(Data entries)
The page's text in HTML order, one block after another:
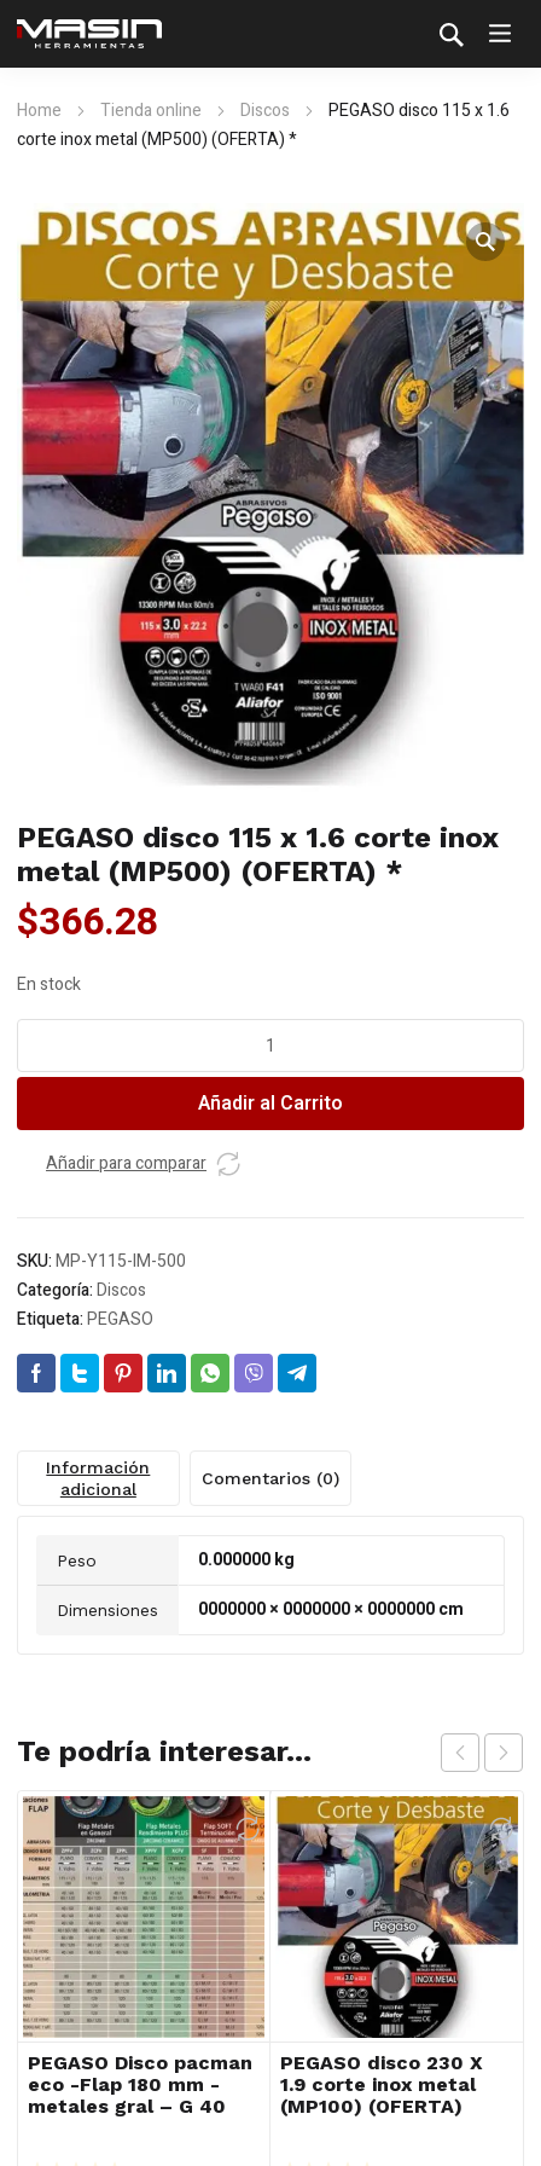
Home Tienda online Discos
PEGASO disco 115 x 1.6
corte inox metal (MP500) (OFERTA) *
PEGASO disco 115 x 1.6 corte inox
metal (MP500) (OFERTA) *
$366.28
En stock
115
1.6
corte
(OFERTA)
*
cantidad
Añadir al Carrito
Añadir para comparar
SKU:MP-Y115-IM-500
Categoría:Discos
Etiqueta:PEGASO
Información
adicional
Comentarios (0)
Peso 0.000000 kg
Dimensiones 0000000 × 0000000 × 0000000 cm
Te podría interesar...
PEGASO Disco pacman
eco -Flap 180 mm -
metales gral – G 40
PEGASO disco 230 X
1.9 corte inox metal
(MP100) (OFERTA)
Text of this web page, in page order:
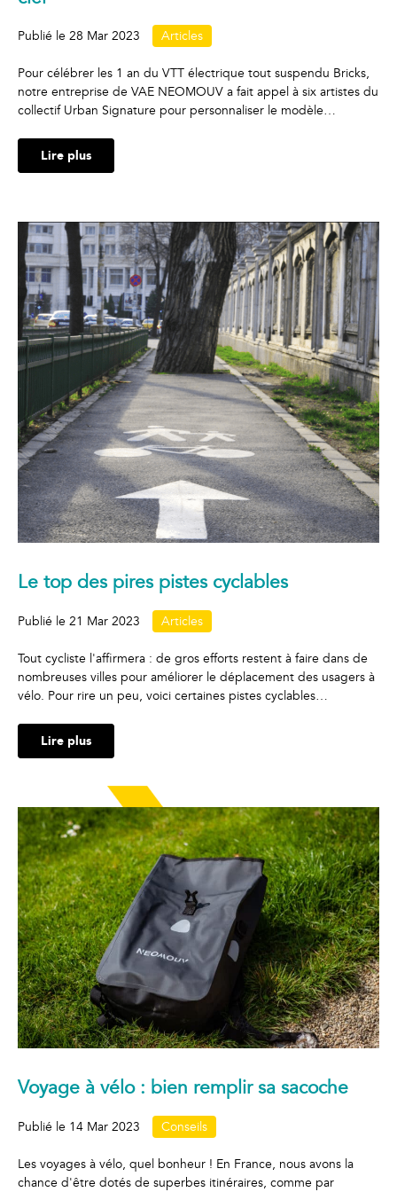
Publié le 28 Mar 2023 Articles
Pour célébrer les 1 an du VTT électrique tout suspendu Bricks,
notre entreprise de VAE NEOMOUV a fait appel à six artistes du
collectif Urban Signature pour personnaliser le modèle…
Lire plus
Le top des pires pistes cyclables
Publié le 21 Mar 2023 Articles
Tout cycliste l'affirmera : de gros efforts restent à faire dans de
nombreuses villes pour améliorer le déplacement des usagers à
vélo. Pour rire un peu, voici certaines pistes cyclables…
Lire plus
Voyage à vélo : bien remplir sa sacoche
Publié le 14 Mar 2023 Conseils
Les voyages à vélo, quel bonheur ! En France, nous avons la
chance d'être dotés de superbes itinéraires, comme par
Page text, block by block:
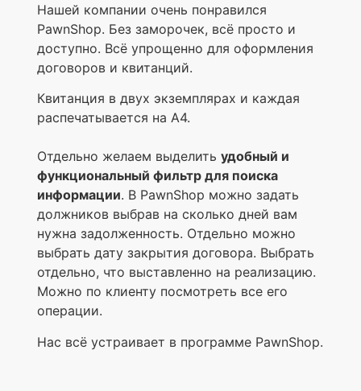
Нашей компании очень понравился
PawnShop. Без заморочек, всё просто и
доступно. Всё упрощенно для оформления
договоров и квитанций.
Квитанция в двух экземплярах и каждая
распечатывается на А4.
Отдельно желаем выделить удобный и
функциональный фильтр для поиска
информации. В PawnShop можно задать
должников выбрав на сколько дней вам
нужна задолженность. Отдельно можно
выбрать дату закрытия договора. Выбрать
отдельно, что выставленно на реализацию.
Можно по клиенту посмотреть все его
операции.
Нас всё устраивает в программе PawnShop.
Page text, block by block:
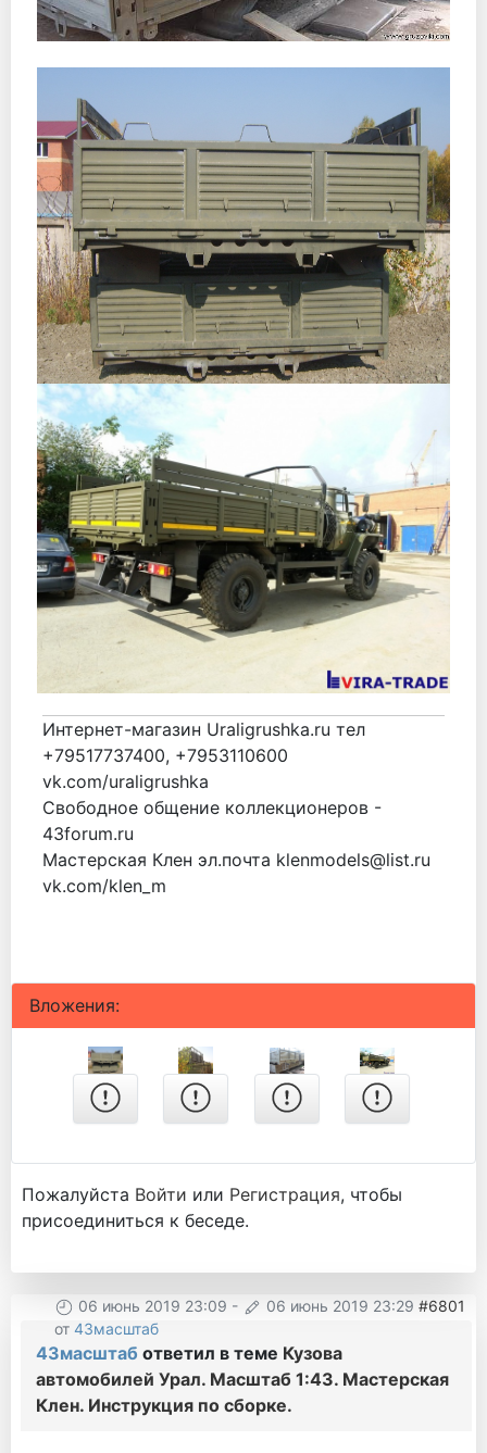
Интернет-магазин Uraligrushka.ru тел
+79517737400, +7953110600
vk.com/uraligrushka
Свободное общение коллекционеров -
43forum.ru
Мастерская Клен эл.почта klenmodels@list.ru
vk.com/klen_m
Вложения:
Пожалуйста Войти или Регистрация, чтобы
присоединиться к беседе.
06 июнь 2019 23:09 - 06 июнь 2019 23:29 #6801
от 43масштаб
43масштаб ответил в теме Кузова
автомобилей Урал. Масштаб 1:43. Мастерская
Клен. Инструкция по сборке.
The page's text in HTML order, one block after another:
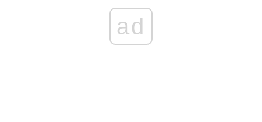
ad
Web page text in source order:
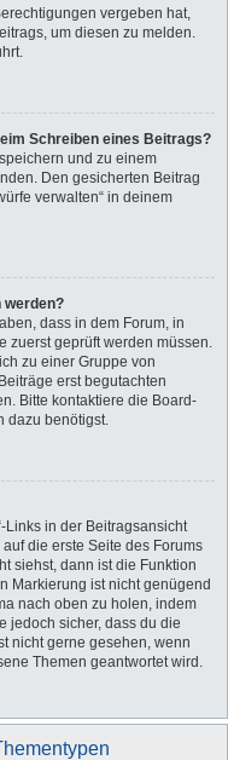
vergeben hat,
um diesen zu melden.
Schreiben eines Beitrags?
und zu einem
Den gesicherten Beitrag
verwalten“ in deinem
werden?
dass in dem Forum, in
zuerst geprüft werden müssen.
zu einer Gruppe von
erst begutachten
Bitte kontaktiere die Board-
dazu benötigst.
Links in der Beitragsansicht
die erste Seite des Forums
siehst, dann ist die Funktion
Markierung ist nicht genügend
nach oben zu holen, indem
jedoch sicher, dass du die
nicht gerne gesehen, wenn
Themen geantwortet wird.

### Work required
Only the lines from the one containing "Нас всё устраивает в программе PawnShop." through the last line of the entries belong in the answer, given again exactly. Images stay out.

### Your solution
Нас всё устраивает в программе PawnShop.
Page text, block by block:
Интернет-магазин Uraligrushka.ru тел
+79517737400, +7953110600
vk.com/uraligrushka
Свободное общение коллекционеров -
43forum.ru
Мастерская Клен эл.почта klenmodels@list.ru
vk.com/klen_m
Вложения:
Пожалуйста Войти или Регистрация, чтобы
присоединиться к беседе.
06 июнь 2019 23:09 - 06 июнь 2019 23:29 #6801
от 43масштаб
43масштаб ответил в теме Кузова
автомобилей Урал. Масштаб 1:43. Мастерская
Клен. Инструкция по сборке.
The page's text in HTML order, one block after another:
ad
Web page text in source order:
vergeben hat,
um diesen zu melden.
Schreiben eines Beitrags?
und zu einem
Den gesicherten Beitrag
verwalten“ in deinem
werden?
dass in dem Forum, in
zuerst geprüft werden müssen.
zu einer Gruppe von
erst begutachten
Bitte kontaktiere die Board-
dazu benötigst.
Links in der Beitragsansicht
die erste Seite des Forums
siehst, dann ist die Funktion
Markierung ist nicht genügend
nach oben zu holen, indem
jedoch sicher, dass du die
nicht gerne gesehen, wenn
Themen geantwortet wird.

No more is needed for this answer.